*** Block opens ***

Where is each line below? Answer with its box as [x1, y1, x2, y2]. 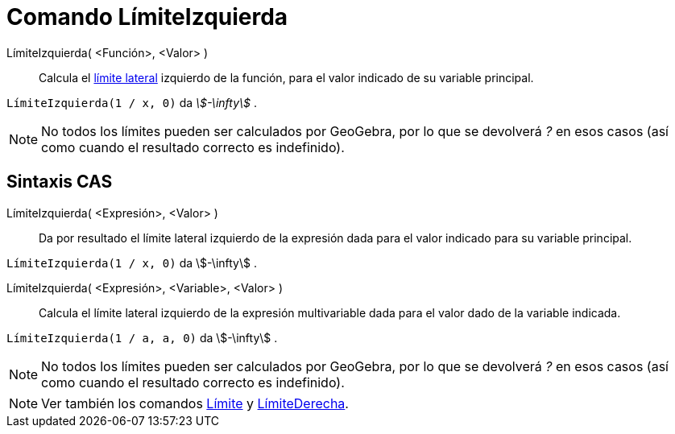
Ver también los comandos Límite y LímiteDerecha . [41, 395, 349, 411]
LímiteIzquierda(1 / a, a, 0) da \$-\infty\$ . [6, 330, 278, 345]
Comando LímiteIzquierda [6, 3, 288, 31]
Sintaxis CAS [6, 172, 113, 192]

*** Block closes ***
*** Block opens ***

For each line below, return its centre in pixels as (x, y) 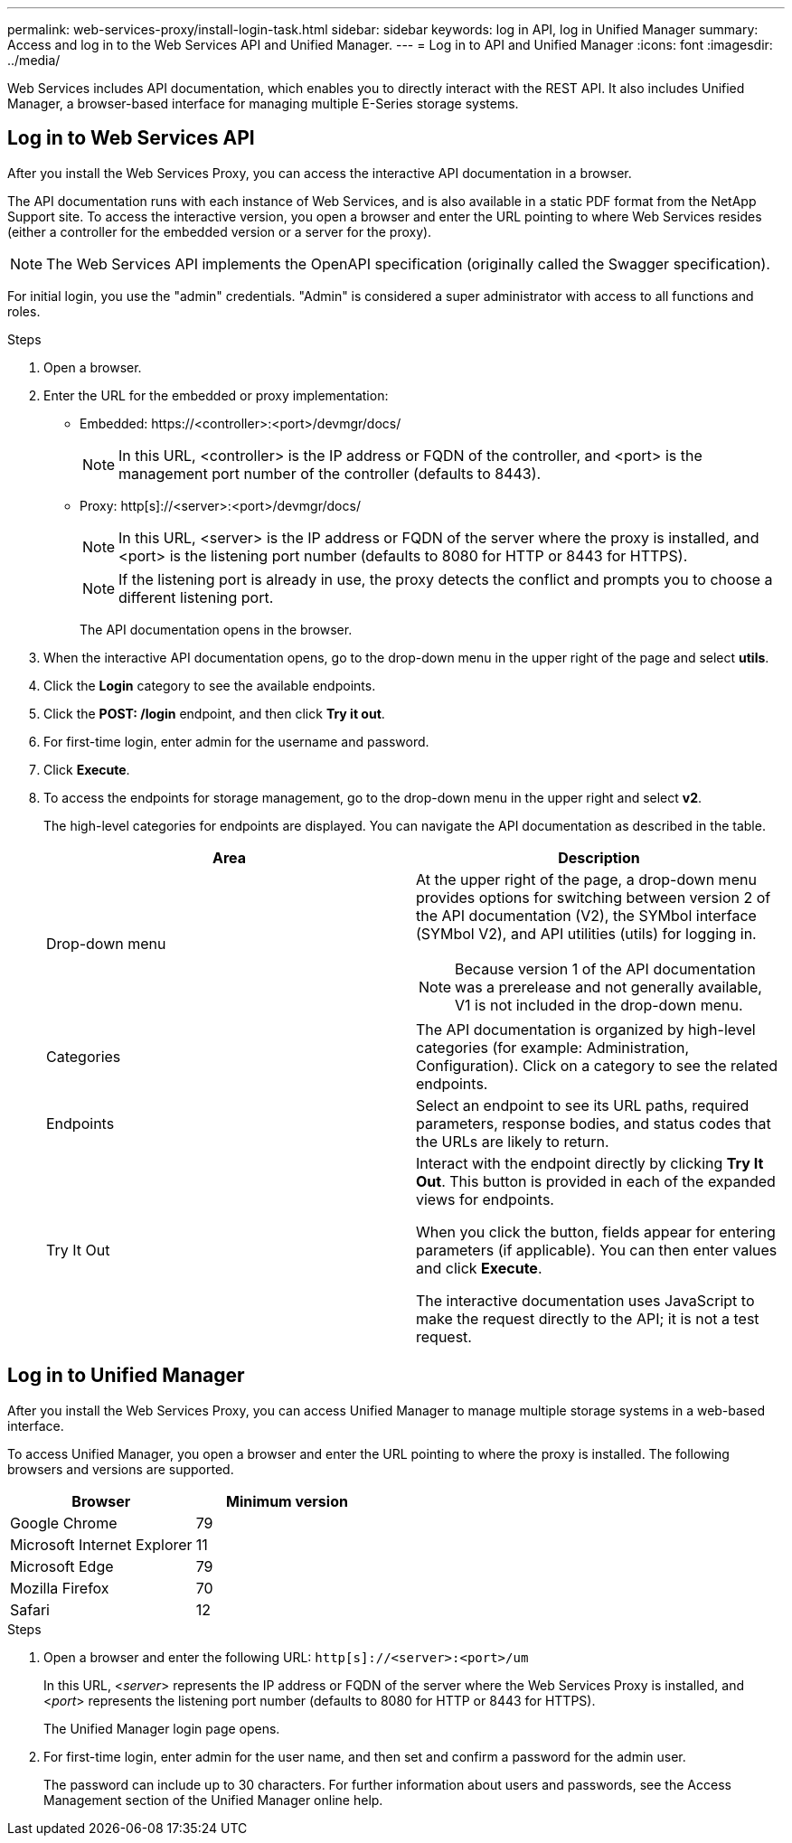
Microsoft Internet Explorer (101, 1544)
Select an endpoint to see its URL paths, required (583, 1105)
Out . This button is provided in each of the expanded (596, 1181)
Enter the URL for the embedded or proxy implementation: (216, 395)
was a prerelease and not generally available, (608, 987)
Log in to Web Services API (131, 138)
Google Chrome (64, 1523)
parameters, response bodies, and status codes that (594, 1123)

*** Block closes ***
*** Block opens ***

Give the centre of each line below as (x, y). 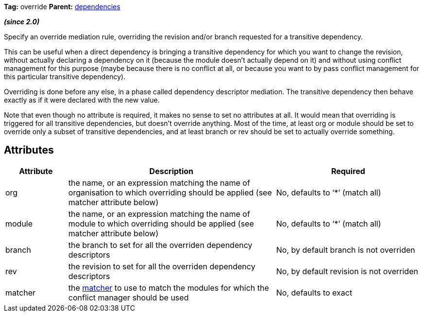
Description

*** Block closes ***

Task instructions: Repeat, word for word, the lines above between the line holding "LímiteIzquierda(1 / a, a, 0)" and the line holding "Sintaxis CAS [6, 172, 113, 192]", inclusive; omit everything else.

Result below:
LímiteIzquierda(1 / a, a, 0) da \$-\infty\$ . [6, 330, 278, 345]
Comando LímiteIzquierda [6, 3, 288, 31]
Sintaxis CAS [6, 172, 113, 192]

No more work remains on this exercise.